Zemmourisation

Encore un néologisme me direz-vous, mais ô combien adapté à la déclaration pour le moins inquiétante du candidat Montebourg à l’élection présidentielle. Lui qui revendique son appartenance à la gauche, qui prétendait en incarner le renouveau en s’opposant à la ligne « officielle » de son parti et en critiquant la mollesse de son président, François Hollande, a tenu des propos qu’Éric Zemmour lui-même a salués ironiquement en soulignant le ralliement de l’ancien ministre à ses thèses sur l’immigration. Arnaud Montebourg a voulu montrer les muscles en indiquant vouloir « taper au portefeuille » les pays qui refusaient de reprendre leurs ressortissants expulsés par la France.

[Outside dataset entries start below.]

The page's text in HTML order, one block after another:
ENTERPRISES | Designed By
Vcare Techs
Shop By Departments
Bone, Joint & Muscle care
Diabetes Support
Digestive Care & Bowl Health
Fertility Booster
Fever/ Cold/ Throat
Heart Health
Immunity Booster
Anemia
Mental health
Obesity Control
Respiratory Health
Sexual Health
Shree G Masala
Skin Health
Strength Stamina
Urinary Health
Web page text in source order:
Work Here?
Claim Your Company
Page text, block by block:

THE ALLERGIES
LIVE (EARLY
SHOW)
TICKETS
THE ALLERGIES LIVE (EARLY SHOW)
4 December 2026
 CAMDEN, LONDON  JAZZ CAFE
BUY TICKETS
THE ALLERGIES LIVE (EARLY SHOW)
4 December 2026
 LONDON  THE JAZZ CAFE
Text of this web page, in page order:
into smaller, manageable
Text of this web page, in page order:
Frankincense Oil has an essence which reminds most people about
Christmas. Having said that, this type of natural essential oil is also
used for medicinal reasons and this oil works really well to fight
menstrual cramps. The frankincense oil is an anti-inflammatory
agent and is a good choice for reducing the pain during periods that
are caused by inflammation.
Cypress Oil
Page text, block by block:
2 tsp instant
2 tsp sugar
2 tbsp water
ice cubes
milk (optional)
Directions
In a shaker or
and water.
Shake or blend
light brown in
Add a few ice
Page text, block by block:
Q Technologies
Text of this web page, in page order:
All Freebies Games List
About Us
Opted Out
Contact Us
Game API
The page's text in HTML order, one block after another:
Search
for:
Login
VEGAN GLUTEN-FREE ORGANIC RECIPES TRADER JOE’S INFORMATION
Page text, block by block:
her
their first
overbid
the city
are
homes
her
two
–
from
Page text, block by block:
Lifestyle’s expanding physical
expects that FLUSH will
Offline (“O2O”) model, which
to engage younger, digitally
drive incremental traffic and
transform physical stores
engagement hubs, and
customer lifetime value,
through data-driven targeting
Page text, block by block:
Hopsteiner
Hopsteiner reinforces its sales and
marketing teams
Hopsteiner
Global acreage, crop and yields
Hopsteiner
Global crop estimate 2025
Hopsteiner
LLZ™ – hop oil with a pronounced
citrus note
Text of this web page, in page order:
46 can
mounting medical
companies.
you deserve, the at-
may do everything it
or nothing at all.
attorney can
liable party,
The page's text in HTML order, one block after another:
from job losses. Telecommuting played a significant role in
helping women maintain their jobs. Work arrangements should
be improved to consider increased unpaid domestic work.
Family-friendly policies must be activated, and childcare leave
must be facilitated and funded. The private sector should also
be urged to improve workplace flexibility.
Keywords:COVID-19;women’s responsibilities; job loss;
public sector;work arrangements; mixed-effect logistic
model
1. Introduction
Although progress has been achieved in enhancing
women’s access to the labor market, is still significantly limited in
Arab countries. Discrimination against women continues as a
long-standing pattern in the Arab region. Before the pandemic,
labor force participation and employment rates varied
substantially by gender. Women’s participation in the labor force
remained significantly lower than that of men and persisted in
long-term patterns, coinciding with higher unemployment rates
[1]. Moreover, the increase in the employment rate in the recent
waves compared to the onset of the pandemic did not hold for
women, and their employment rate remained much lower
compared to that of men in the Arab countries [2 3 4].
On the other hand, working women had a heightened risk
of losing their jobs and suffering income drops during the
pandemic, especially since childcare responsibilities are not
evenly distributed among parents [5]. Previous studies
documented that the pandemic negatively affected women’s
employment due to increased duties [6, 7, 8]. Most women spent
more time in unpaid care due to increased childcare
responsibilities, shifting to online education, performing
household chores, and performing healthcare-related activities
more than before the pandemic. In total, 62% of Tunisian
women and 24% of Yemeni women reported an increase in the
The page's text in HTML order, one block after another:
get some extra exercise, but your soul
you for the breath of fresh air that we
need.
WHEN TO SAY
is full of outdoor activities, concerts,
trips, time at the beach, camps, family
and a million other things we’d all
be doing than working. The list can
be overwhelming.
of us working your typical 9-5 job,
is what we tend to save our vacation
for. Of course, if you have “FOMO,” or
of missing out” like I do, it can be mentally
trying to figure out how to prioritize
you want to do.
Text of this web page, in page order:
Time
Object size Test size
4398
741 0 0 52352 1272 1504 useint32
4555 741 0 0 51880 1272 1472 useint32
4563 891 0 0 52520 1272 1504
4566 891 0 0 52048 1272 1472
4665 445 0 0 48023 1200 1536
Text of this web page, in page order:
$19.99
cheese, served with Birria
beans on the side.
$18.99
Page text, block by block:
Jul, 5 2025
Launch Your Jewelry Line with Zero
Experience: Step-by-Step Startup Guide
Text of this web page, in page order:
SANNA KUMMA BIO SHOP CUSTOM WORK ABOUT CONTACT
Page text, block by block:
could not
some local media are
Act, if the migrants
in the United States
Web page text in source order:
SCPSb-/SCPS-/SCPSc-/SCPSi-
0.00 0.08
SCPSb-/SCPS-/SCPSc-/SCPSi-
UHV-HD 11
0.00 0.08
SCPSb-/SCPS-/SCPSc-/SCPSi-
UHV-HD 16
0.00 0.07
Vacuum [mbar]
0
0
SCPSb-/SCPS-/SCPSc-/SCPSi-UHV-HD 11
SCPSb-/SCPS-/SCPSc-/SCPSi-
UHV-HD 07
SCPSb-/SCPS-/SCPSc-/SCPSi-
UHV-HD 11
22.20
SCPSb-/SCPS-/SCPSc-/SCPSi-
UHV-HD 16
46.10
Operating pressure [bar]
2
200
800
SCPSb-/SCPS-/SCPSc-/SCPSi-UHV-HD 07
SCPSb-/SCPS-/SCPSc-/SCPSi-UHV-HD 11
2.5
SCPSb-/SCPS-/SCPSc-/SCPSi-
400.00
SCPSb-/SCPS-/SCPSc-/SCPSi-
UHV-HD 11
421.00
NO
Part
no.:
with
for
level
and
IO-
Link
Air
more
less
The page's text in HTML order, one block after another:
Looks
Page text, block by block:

Sa proposition consiste à empêcher les transferts d’argent privé en direction des pays d’origine des migrants, Maghreb ou Afrique noire principalement, tant que les pays concernés n’acceptent pas d’accorder des visas à ceux que la France leur demande de rapatrier. Cette façon de procéder reviendrait à priver les familles restées au pays de l’aide financière procurée par les travailleurs étrangers en situation régulière ou non, ce qui a été vivement critiqué, à juste titre, par les partis de gauche, et a conduit Arnaud Montebourg à un rétropédalage en bonne et due forme, mais le mal est déjà fait. Cette concession aux thèses de droite ne rapportera probablement aucun électeur à Arnaud Montebourg, qui aura vendu son âme pour ce qu’elle vaut, c’est-à-dire pas grand-chose, malgré une ambition dévorante et l’illusion d’un destin national.

Le parcours d’Arnaud Montebourg m’a fait penser à celui de Jean-Pierre Chevènement, lui aussi promis au plus bel avenir au détour des années 1970, quand le parti socialiste renaissait des cendres de la SFIO. Le « Che » pouvait compter sur l’avant-garde des militants réunis sous la bannière du CERES, un courant de pensée pesant un quart du parti, qui se voulait « l’aiguillon » empêchant le nouveau PS de s’endormir sur des lauriers réformistes. La stratégie a été payante tant que Chevènement est resté à l’intérieur de sa famille, favorisant l’avènement de Mitterrand et le rapprochement avec le PCF, en corédigeant le programme commun de gouvernement. Puis Jean-Pierre Chevènement s’est perdu en voulant faire cavalier seul avec une formation politique devenue groupuscule. C’est également ce qui guette Arnaud Montebourg depuis qu’il a scellé sa rupture avec le parti socialiste, défiant le président de l’époque, François Hollande, qui l’avait pourtant fait ministre. Il semblait avoir trouvé la voie de la sagesse en se reconvertissant entrepreneur, avant que le virus de la politique ne le rattrape. Ce n’est pas en courant derrière un polémiste de deuxième zone qu’il pourra créer le mouvement populaire qu’il appelle de ses vœux. Lui qui a voulu devenir apiculteur devrait savoir que l’on n’attire pas les mouches avec du vinaigre et que les idées rances de la droite pétainiste défendue par Éric Zemmour n’ont aucun avenir.